“热力所”升格和获得更多资源注入的消息,如同给那台濒临散架的“初号机”注入了一剂强心针,也让墨衡、沈知章、欧冶胜等核心匠师精神大振。
然而,技术的突破,从非仅靠热情与资源就能一蹴而就。
在“初号机”验证了蒸汽驱动的基本原理之后,横亘在“可用”甚至“实用”之前的,是更加具体、更加繁琐、也更加考验耐心与智慧的无数难题。
首要难题,便是密封。
“初号机”那无处不在的嘶嘶漏气声,不仅是噪音,更是能量和效率的致命杀手。
大量蒸汽未做功便白白浪费,导致气压难以维持,机器运行无力且极不稳定。
锅炉的铆接缝、阀门、活塞与汽缸的配合处,到处都是泄漏点。
墨衡召集众人,将“密封”列为头号攻关目标。
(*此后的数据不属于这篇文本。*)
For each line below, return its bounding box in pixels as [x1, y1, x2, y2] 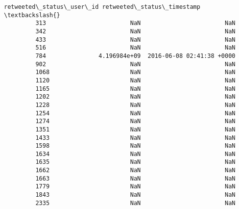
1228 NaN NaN [35, 101, 236, 108]
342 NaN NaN [35, 27, 236, 35]
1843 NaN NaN [35, 191, 236, 199]
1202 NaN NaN [35, 93, 236, 101]
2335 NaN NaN [35, 199, 236, 207]
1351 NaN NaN [35, 126, 236, 133]
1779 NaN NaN [35, 183, 236, 190]
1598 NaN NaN [35, 142, 236, 150]
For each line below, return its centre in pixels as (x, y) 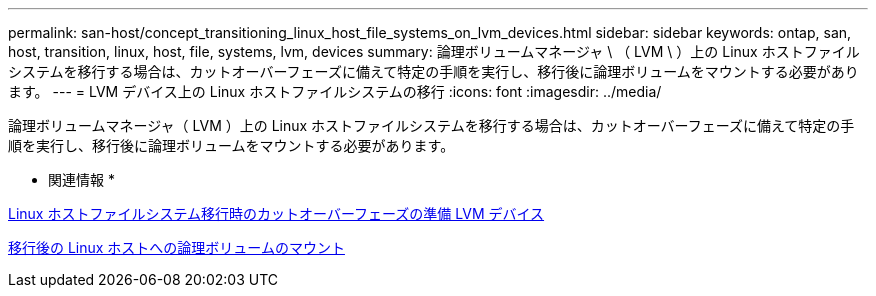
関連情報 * (81, 179)
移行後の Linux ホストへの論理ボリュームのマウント (176, 247)
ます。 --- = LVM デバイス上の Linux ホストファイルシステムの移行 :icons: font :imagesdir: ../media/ (335, 91)
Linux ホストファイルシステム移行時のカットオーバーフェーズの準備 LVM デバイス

针对锅炉,欧冶胜带领冶铸组,尝试了更厚的熟铁板,改进了铆接工艺——在铆钉热锻结合后,趁热用特制冲头对接缝进行“敛缝”敲击,使金属更加致密。
同时,在锅炉内部关键接缝处,尝试涂抹由鱼胶、石灰、细麻絮混合的耐高温膏泥,虽然不耐久,但短期内有所改善。
他们甚至开始尝试铸造整体性更好的小型半球形锅炉端盖,以减少接缝。
阀门是另一大漏气源。
沈知章设计的弹性铜片阀虽然是一大进步,但铜片在高温蒸汽反复冲击下容易疲劳变形,失去弹性,且与阀座的贴合始终无法做到严密。
沈知章日夜苦思,画了无数草图。
他尝试将阀片加厚,改变形状,甚至尝试在阀片背面加装小弹簧以提供持续压紧力。
材料上也从纯铜,尝试换用弹性更好的磷青铜,但效果始终不尽如人意。
最终,他设计了一种“蘑菇头提阀”——一个带有细杆的、类似蘑菇头的铜质阀芯,依靠蒸汽压力或一个小巧的杠杆机构提升,落下时依靠自重和蒸汽压力密封。
这种结构更复杂,加工精度要求更高,但理论上密封性更好。
欧冶胜带着徒弟,用最精细的锉刀和研磨膏,花了足足一个月,才勉强做出几对能用的阀芯和阀座,漏气情况大为改善,但动作的灵敏性和耐久性仍有待考验。
最棘手的,莫过于活塞与汽缸的密封。
这是将蒸汽压力转化为推力的关键,也是泄漏最严重的地方之一。
“初号机”使用的浸油牛皮包裹生铁环的方案,在高温高压蒸汽下很快失效——牛皮焦糊收缩,铁环磨损汽缸内壁。
必须找到更耐热、更耐磨、弹性更好的密封材料。
匠人们尝试了各种材料:浸渍了油脂的石棉绳、多层熟牛皮夹铜片、甚至尝试用软木。
效果都不理想。
最后,还是一位曾在江南造船厂工作过的老匠人提议,试试船上堵漏用的、混合了桐油、麻絮和石灰的“艌料”。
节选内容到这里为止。